Re: [css3-text] grapheme clusters across element boundary from Glenn Adams on 2012-01-16 (www-style@w3.org from January 2012)

From: Glenn Adams <glenn@skynav.com>
Date: Mon, 16 Jan 2012 13:54:21 -0700
To: Boris Zbarsky <bzbarsky@mit.edu>
Cc: "Kang-Hao (Kenny) Lu" <kennyluck@csail.mit.edu>, WWW Style <www-style@w3.org>
Message-ID: <CACQ=j+e+2sAQUG5oRC2Ta4pS3J+BF63gBZnqVU3F5froSJj=5w@mail.gmail.com>

On Mon, Jan 16, 2012 at 1:39 PM, Boris Zbarsky <bzbarsky@mit.edu> wrote:

> On 1/16/12 3:06 PM, Glenn Adams wrote:
>
>> (2) script that naively assumes codepoint = character, and inadvertently
>> separates surrogate pair elements;
>>
>
> This is most script.
>
>  regarding (2), my position is that the implementation should be
>> conservative and not liberal when allowing script to set certain
>> property values whose underlying semantics imply a well-formed UTF-16
>> string; so, yes, were I implementing this, I would throw an exception
>> when a script attempts to set a DOMString typed property to a JS String
>> that contains an isolated surrogate codepoint; or at least I would do
>> this by default, and only depart from this default in certain
>> circumscribed cases;
>>
>
> And my point is that since pretty much every script handles surrogate
> pairs wrong throwing would just penalize users who try to use non-BMP
> characters with such scripts.  It would particular penalize users whose
> languages are written with non-BMP characters.
>
> Maybe you think it's OK to screw such users over.  I don't.

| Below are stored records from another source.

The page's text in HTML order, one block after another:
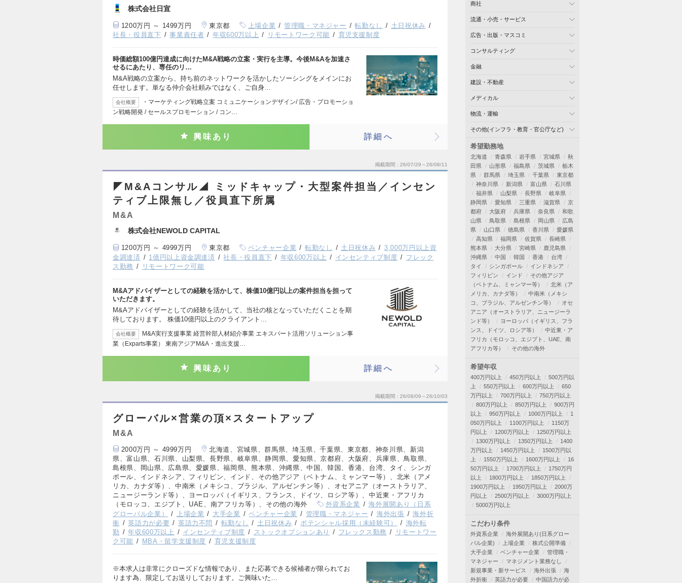
株式会社日宣
1200万円 ～ 1499万円 東京都 上場企業 管理職・マネジャー 転勤なし
土日祝休み
社長・役員直下
事業責任者 年収600万以上 リモートワーク可能 育児支援制度
時価総額100億円達成に向けたM&A戦略の立案・実行を主導。今後M&Aを加速さ
せるにあたり、専任のリ…
M&A戦略の立案から、持ち前のネットワークを活かしたソーシングをメインにお
任せします。単なる仲介会社頼みではなく、ご自身…
会社概要
・マーケティング戦略立案 コミュニケーションデザイン/ 広告・プロモーショ
ン戦略開発 / セールスプロモーション / コン…
興味あり 詳細へ
掲載期間 26/07/29～26/08/11
◤M&Aコンサル◢ ミッドキャップ・大型案件担当／インセン
ティブ上限無し／役員直下所属
M&A
株式会社NEWOLD CAPITAL
1200万円 ～ 4999万円 東京都 ベンチャー企業 転勤なし 土日祝休み
3,000万円以上資
金調達済
1億円以上資金調達済 社長・役員直下 年収600万以上 インセンティブ制度
フレック
ス勤務
リモートワーク可能
M&Aアドバイザーとしての経験を活かして、株価10億円以上の案件担当を担って
いただきます。
M&Aアドバイザーとしての経験を活かして、当社の核となっていただくことを期
待しております。 株価10億円以上のクライアント…
会社概要
M&A実行支援事業 経営幹部人材紹介事業 エキスパート活用ソリューション事
業（Exparts事業） 東南アジアM&A・進出支援…
興味あり 詳細へ
掲載期間 26/08/09～26/10/03
グローバル×営業の頂×スタートアップ
M&A
2000万円 ～ 4999万円
北海道、宮城県、群馬県、埼玉県、千葉県、東京都、神奈川県、新潟
県、富山県、石川県、山梨県、長野県、岐阜県、静岡県、愛知県、京都府、大阪府、兵庫県、鳥取県、
島根県、岡山県、広島県、愛媛県、福岡県、熊本県、沖縄県、中国、韓国、香港、台湾、タイ、シンガ
ポール、インドネシア、フィリピン、インド、その他アジア（ベトナム、ミャンマー等）、北米（アメ
リカ、カナダ等）、中南米（メキシコ、ブラジル、アルゼンチン等）、オセアニア（オーストラリア、
ニュージーランド等）、ヨーロッパ（イギリス、フランス、ドイツ、ロシア等）、中近東・アフリカ
（モロッコ、エジプト、UAE、南アフリカ等）、その他の海外
外資系企業
海外展開あり（日系
グローバル企業）
上場企業 大手企業 ベンチャー企業 管理職・マネジャー 海外出張
海外折
衝
英語力が必要 英語力不問 転勤なし 土日祝休み ポテンシャル採用（未経験可）
海外転
勤
年収600万以上 インセンティブ制度 ストックオプションあり フレックス勤務
リモートワー
ク可能
MBA・留学支援制度 育児支援制度
※本求人は非常にクローズドな情報であり、また応募できる候補者が限られてお
ります為、限定してお送りしております。ご興味いた…
商社
流通・小売・サービス
広告・出版・マスコミ
コンサルティング
金融
建設・不動産
メディカル
物流・運輸
その他(インフラ・教育・官公庁など)
希望勤務地
北海道 青森県 岩手県 宮城県
秋
田県
山形県 福島県 茨城県
栃木
県
群馬県 埼玉県 千葉県
東京都
神奈川県
新潟県 富山県
石川県
福井県
山梨県 長野県
岐阜県
静岡県
愛知県 三重県 滋賀県
京
都府
大阪府 兵庫県 奈良県
和歌
山県
鳥取県 島根県 岡山県
広島
県
山口県 徳島県 香川県
愛媛県
高知県
福岡県 佐賀県
長崎県
熊本県
大分県 宮崎県
鹿児島県
沖縄県
中国 韓国 香港
台湾
タイ
シンガポール
インドネシア
フィリピン
インド
その他アジア
（ベトナム、ミャンマー等）
北米（ア
メリカ、カナダ等）
中南米（メキシ
コ、ブラジル、アルゼンチン等）
オセ
アニア（オーストラリア、ニュージーラ
ンド等）
ヨーロッパ（イギリス、フラ
ンス、ドイツ、ロシア等）
中近東・ア
フリカ（モロッコ、エジプト、UAE、南
アフリカ等）
その他の海外
希望年収
400万円以上 450万円以上
500万円以
上
550万円以上 600万円以上
650
万円以上
700万円以上
750万円以上
800万円以上
850万円以上
900万円
以上
950万円以上 1000万円以上
1
050万円以上
1100万円以上
1150万
円以上
1200万円以上
1250万円以上
1300万円以上
1350万円以上
1400
万円以上
1450万円以上
1500万円以
上
1550万円以上 1600万円以上
16
50万円以上
1700万円以上
1750万円
以上
1800万円以上
1850万円以上
1900万円以上
1950万円以上
2000万
円以上
2500万円以上
3000万円以上
5000万円以上
こだわり条件
外資系企業
海外展開あり(日系グロー
バル企業)
上場企業
株式公開準備
大手企業
ベンチャー企業
管理職・
マネジャー
マネジメント業務なし
新規事業・新サービス
海外出張
海
外折衝
英語力が必要
中国語力が必

Boris, why do you use language like this? It is not conducive to a
technical dialog. As one of the authors of Unicode, I find it rather ironic
to be accused in this manner.

> Especially in situations in which the "correct" rendering is obvious (e.g.
> every single codepoint wrapped in its own span, but all have the same
> style: you just render the text as a single text string with that style).

>  this is my answer to your question "what the best way to limit damage
>> from the lack of understanding on script authors' part is"
>>
>
> I think you and I have different definitions of "damage" here.

Apparently. I view the damage of proliferating non-well formed content, and
thus non-interoperable content, and the damage of proliferating potential
security holes to be of greater consequence than requiring script authors
to address the consequences of working with non-BMP characters encoded in
UTF-16. In other words, I conclude just the opposite, that users of non-BMP
characters are penalized *more* by implementations that munge surrogate
pairs than implementations that enforce correct handling.

Received on Monday, 16 January 2012 20:55:15 UTC